Copy out the data below from the line containing "seçildi. Toplam değeri" to the line containing "Fabriqué à partir", both lines included, with all images left out.

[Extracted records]
____________________

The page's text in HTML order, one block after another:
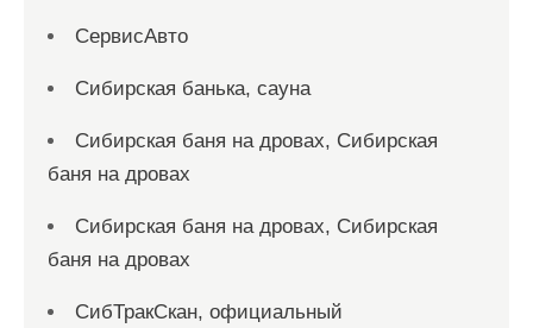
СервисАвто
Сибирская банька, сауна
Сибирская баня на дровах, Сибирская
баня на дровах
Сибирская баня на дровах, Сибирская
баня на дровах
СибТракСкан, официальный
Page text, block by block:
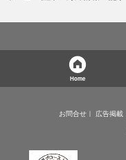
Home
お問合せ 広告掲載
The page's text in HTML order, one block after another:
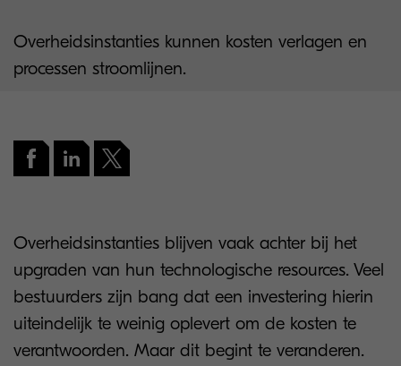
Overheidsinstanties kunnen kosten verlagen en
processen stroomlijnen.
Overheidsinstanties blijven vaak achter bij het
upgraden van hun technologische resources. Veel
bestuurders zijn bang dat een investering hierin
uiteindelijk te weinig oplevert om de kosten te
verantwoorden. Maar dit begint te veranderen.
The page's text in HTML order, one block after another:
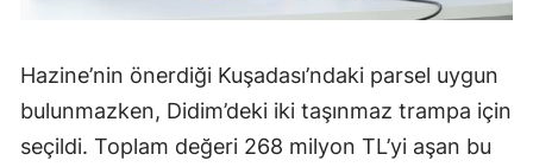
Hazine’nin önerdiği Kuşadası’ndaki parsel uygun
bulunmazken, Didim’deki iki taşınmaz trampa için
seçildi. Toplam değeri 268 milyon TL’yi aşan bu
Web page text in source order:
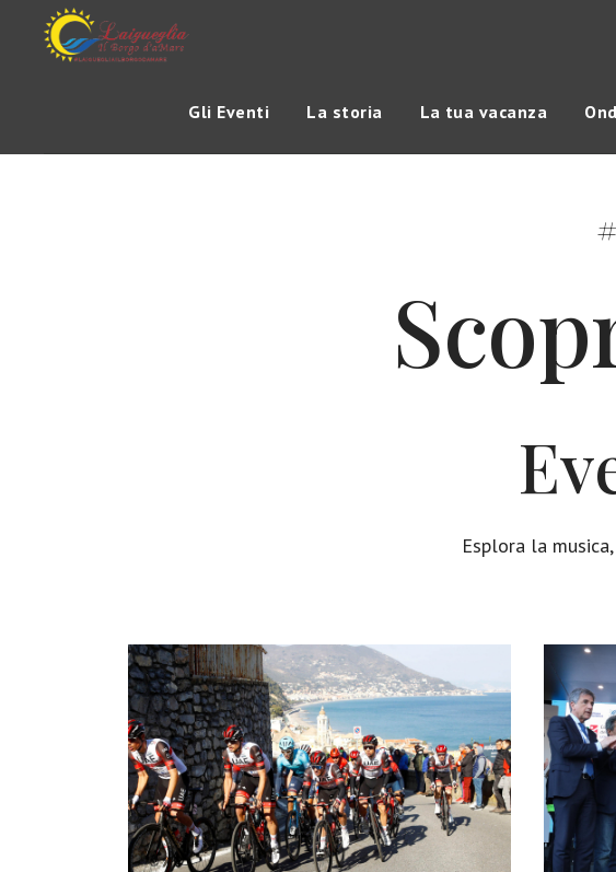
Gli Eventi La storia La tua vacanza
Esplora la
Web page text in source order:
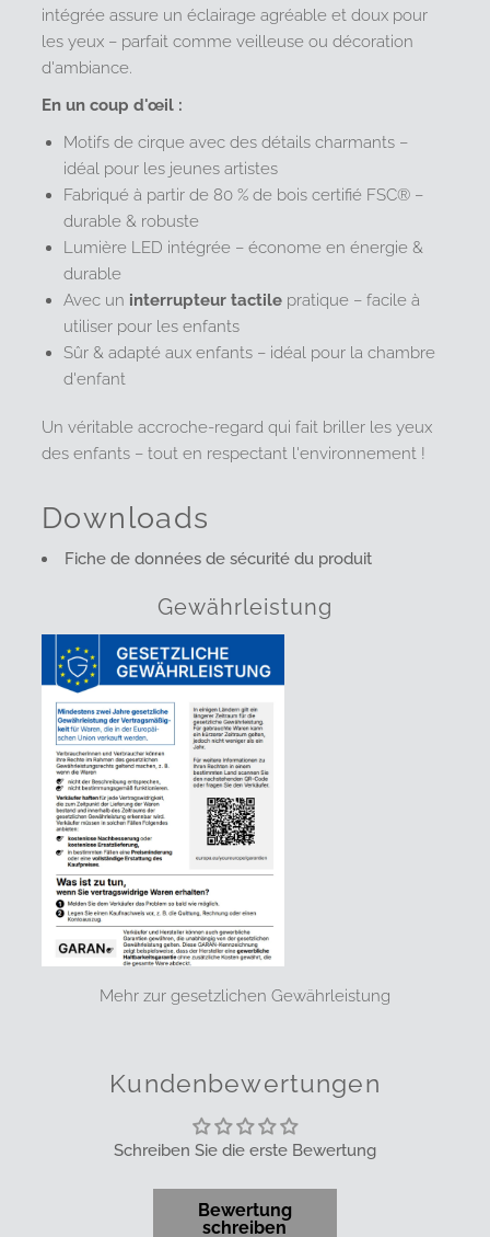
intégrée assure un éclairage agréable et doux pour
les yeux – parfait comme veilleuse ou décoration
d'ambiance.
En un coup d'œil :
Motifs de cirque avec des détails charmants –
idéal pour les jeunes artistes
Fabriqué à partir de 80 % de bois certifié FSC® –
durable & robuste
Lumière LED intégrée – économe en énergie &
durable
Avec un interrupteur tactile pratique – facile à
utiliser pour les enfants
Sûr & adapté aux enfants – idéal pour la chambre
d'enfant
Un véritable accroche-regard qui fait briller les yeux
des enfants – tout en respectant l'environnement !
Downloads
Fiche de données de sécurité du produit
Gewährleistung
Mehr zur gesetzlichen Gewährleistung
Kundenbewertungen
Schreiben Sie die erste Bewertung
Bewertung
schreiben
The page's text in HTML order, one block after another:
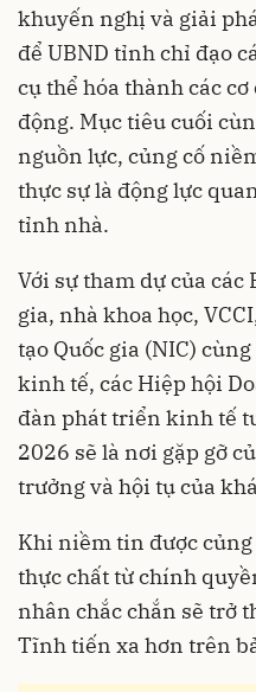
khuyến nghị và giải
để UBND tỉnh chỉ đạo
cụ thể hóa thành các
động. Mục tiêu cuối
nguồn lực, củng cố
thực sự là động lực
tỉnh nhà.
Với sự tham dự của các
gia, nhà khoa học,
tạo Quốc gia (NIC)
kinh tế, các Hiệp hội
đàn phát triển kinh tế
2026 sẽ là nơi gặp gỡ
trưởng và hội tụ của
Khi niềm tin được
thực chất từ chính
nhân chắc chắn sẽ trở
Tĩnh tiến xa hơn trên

____________________

▶ Answer space
seçildi. Toplam değeri 268 milyon TL’yi aşan bu
Web page text in source order:
Gli Eventi La storia La tua vacanza
Esplora la
Web page text in source order:
intégrée assure un éclairage agréable et doux pour
les yeux – parfait comme veilleuse ou décoration
d'ambiance.
En un coup d'œil :
Motifs de cirque avec des détails charmants –
idéal pour les jeunes artistes
Fabriqué à partir de 80 % de bois certifié FSC® –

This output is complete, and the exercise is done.